++++ Records to process ++++

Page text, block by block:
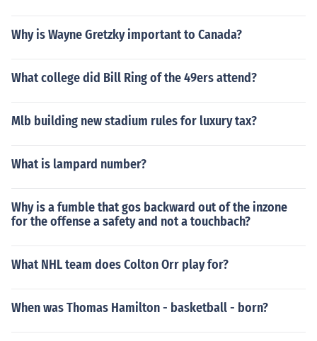
Why is Wayne Gretzky important to Canada?
What college did Bill Ring of the 49ers attend?
Mlb building new stadium rules for luxury tax?
What is lampard number?
Why is a fumble that gos backward out of the inzone
for the offense a safety and not a touchbach?
What NHL team does Colton Orr play for?
When was Thomas Hamilton - basketball - born?
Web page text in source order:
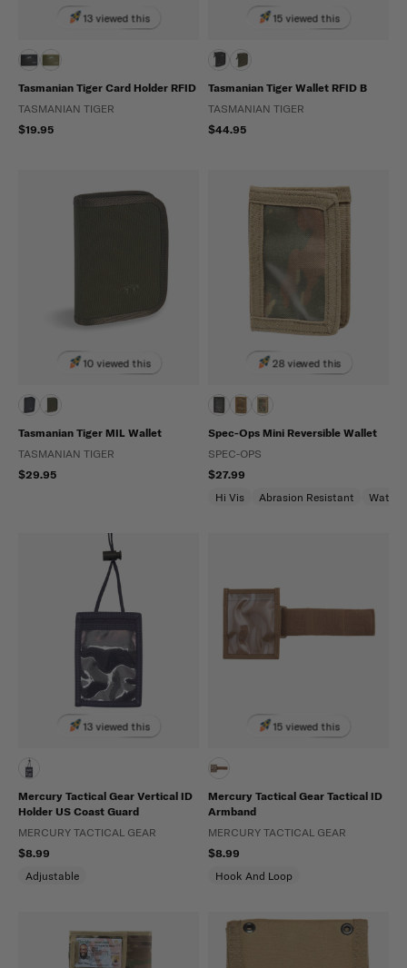
13 viewed this
Tasmanian Tiger Card Holder RFID
TASMANIAN TIGER
$19.95
15 viewed this
Tasmanian Tiger Wallet RFID B
TASMANIAN TIGER
$44.95
10 viewed this
Tasmanian Tiger MIL Wallet
TASMANIAN TIGER
$29.95
28 viewed this
Spec-Ops Mini Reversible Wallet
SPEC-OPS
$27.99
Hi Vis
Abrasion Resistant Water
13 viewed this
Mercury Tactical Gear Vertical ID
Holder US Coast Guard
MERCURY TACTICAL GEAR
$8.99
Adjustable
15 viewed this
Mercury Tactical Gear Tactical ID
Armband
MERCURY TACTICAL GEAR
$8.99
Hook And Loop
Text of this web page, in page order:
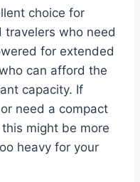
choice for
travelers who need
for extended
can afford the
capacity. If
need a compact
might be more
heavy for your

++++

### Work item
Find and show each line of the listing with the word "this".

### Expected answer
13 viewed this
15 viewed this
10 viewed this
28 viewed this
13 viewed this
15 viewed this
Text of this web page, in page order:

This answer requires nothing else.